Thursday, December 11, 2003

LIVING TO TELL THE TALE

I'm a professed fan of Gabriel Garcia Marquez, and I got myself to buy the first volume of his autography within three days of launching the book. It's a wondeful book, and has not a single boring passage. I could have finished the book at one go, but didn't. I took time with it, savouring its contents bit by bit. After all, I was reading a great writer's life, though it read very much like one of his novels.

Marquez had a colourful life, and he lived it to the full, sometimes dangerously. Poverty, struggle, migration --he had to embrace all, and at a very ealy age. But he did not seem to care. He had a tremendous lust for life. Like he read all classics to get to his own distinctive style, he danced and sang like any Carribean youth in his days.

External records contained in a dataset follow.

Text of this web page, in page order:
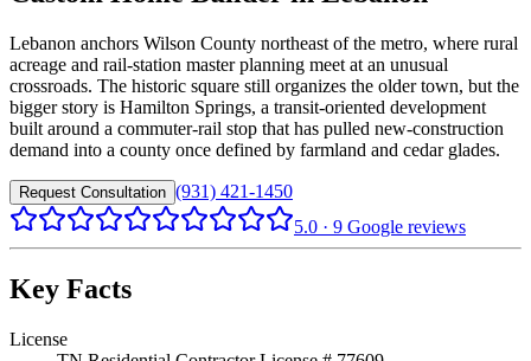
Lebanon anchors Wilson County northeast of the metro, where rural
acreage and rail-station master planning meet at an unusual
crossroads. The historic square still organizes the older town, but the
bigger story is Hamilton Springs, a transit-oriented development
built around a commuter-rail stop that has pulled new-construction
demand into a county once defined by farmland and cedar glades.
Request Consultation (931) 421-1450
5.0 · 9 Google reviews
Key Facts
License
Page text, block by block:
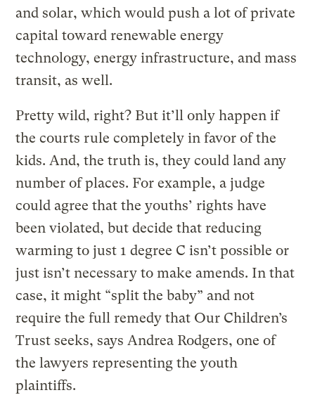
and solar, which would push a lot of private
capital toward renewable energy
technology, energy infrastructure, and mass
transit, as well.
Pretty wild, right? But it’ll only happen if
the courts rule completely in favor of the
kids. And, the truth is, they could land any
number of places. For example, a judge
could agree that the youths’ rights have
been violated, but decide that reducing
warming to just 1 degree C isn’t possible or
just isn’t necessary to make amends. In that
case, it might “split the baby” and not
require the full remedy that Our Children’s
Trust seeks, says Andrea Rodgers, one of
the lawyers representing the youth
plaintiffs.
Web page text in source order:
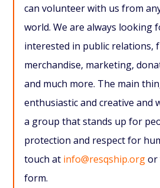
can volunteer with us from
world. We are always looking
interested in public relations,
merchandise, marketing,
and much more. The main
enthusiastic and creative and
a group that stands up for
protection and respect for
touch at info@resqship.orgor
form.
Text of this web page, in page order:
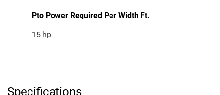
Pto Power Required Per Width Ft.
15 hp
Specifications
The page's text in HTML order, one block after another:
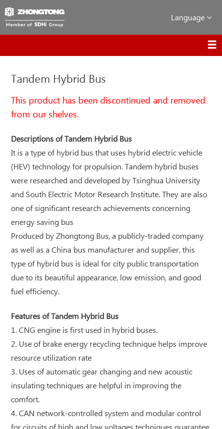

Of course, he knew life in the raw and had a first-hand knowledge of it. Who would stop him in his writing life with so varied and deep experiences of his times? As he reveals, the colonel in "Hundred years of Solitude" is none other than his grandfather, and the protagonist in "Love at the time of Cholera" is actually his father.

What I like most about the book is its candour. How easily Marquez tells us that he was a gonorrohea veteran at twenty three! His account of various sexual escapades is an an enjoyable and hilarious aspect of the book.

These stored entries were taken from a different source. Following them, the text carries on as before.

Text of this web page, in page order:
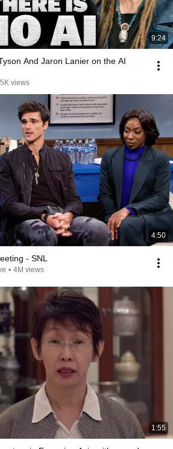
9:24
And Jaron Lanier on the AI
views
4:50
- SNL
• 4M views
1:55
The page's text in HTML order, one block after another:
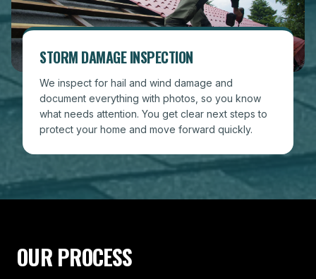
STORM DAMAGE INSPECTION
We inspect for hail and wind damage and
document everything with photos, so you know
what needs attention. You get clear next steps to
protect your home and move forward quickly.
OUR PROCESS
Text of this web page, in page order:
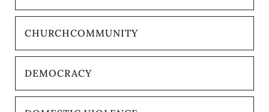
CHURCHCOMMUNITY
DEMOCRACY
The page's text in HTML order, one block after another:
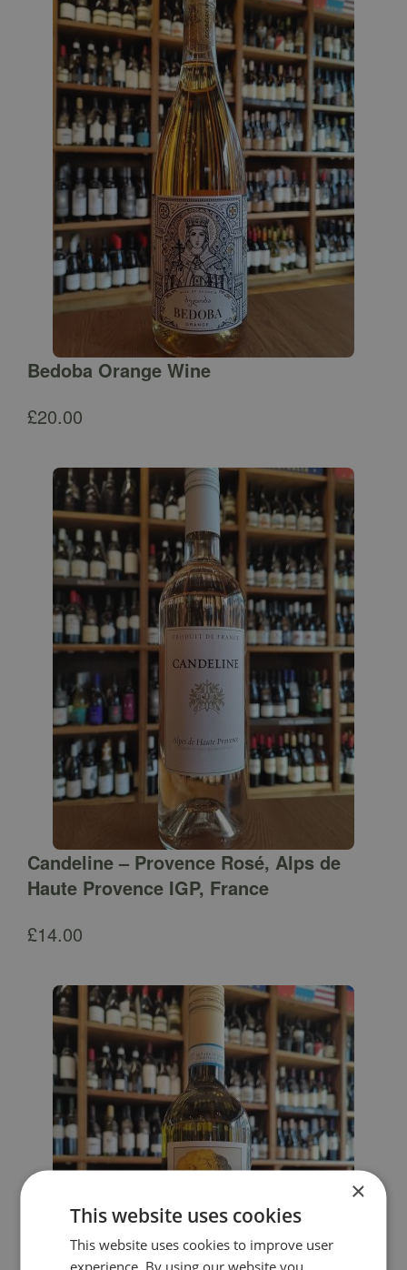
Bedoba Orange Wine
£20.00
Candeline – Provence Rosé, Alps de
Haute Provence IGP, France
£14.00
×
This website uses cookies
This website uses cookies to improve user
experience. By using our website you

Marquez was a journalist, and as far as I know, still is. But I never knew he was so intensely involved with journalism. He was indeed a newspaperman. From being a columnist on a small daily for a meagre wage to a high-paying star reporter of El Espectador, he experienced every facet of journalism, and had a great respect for it.

The book convinces me that Marquez is not only a great writer, but a grand man as well. He gave away the royalties of his quick-selling "The story of a shipwrecked sailor" to the sailor who narrated the story to him. The sailor enjoyed the royalties for fourteen years after which the royalties were passed on to an educational institute.

Marquez comes across as a very honest, truth-seeking and simple persona in this book. I adore him even more as I finish the book.

More years to the great writer's life who is living to tell us tales!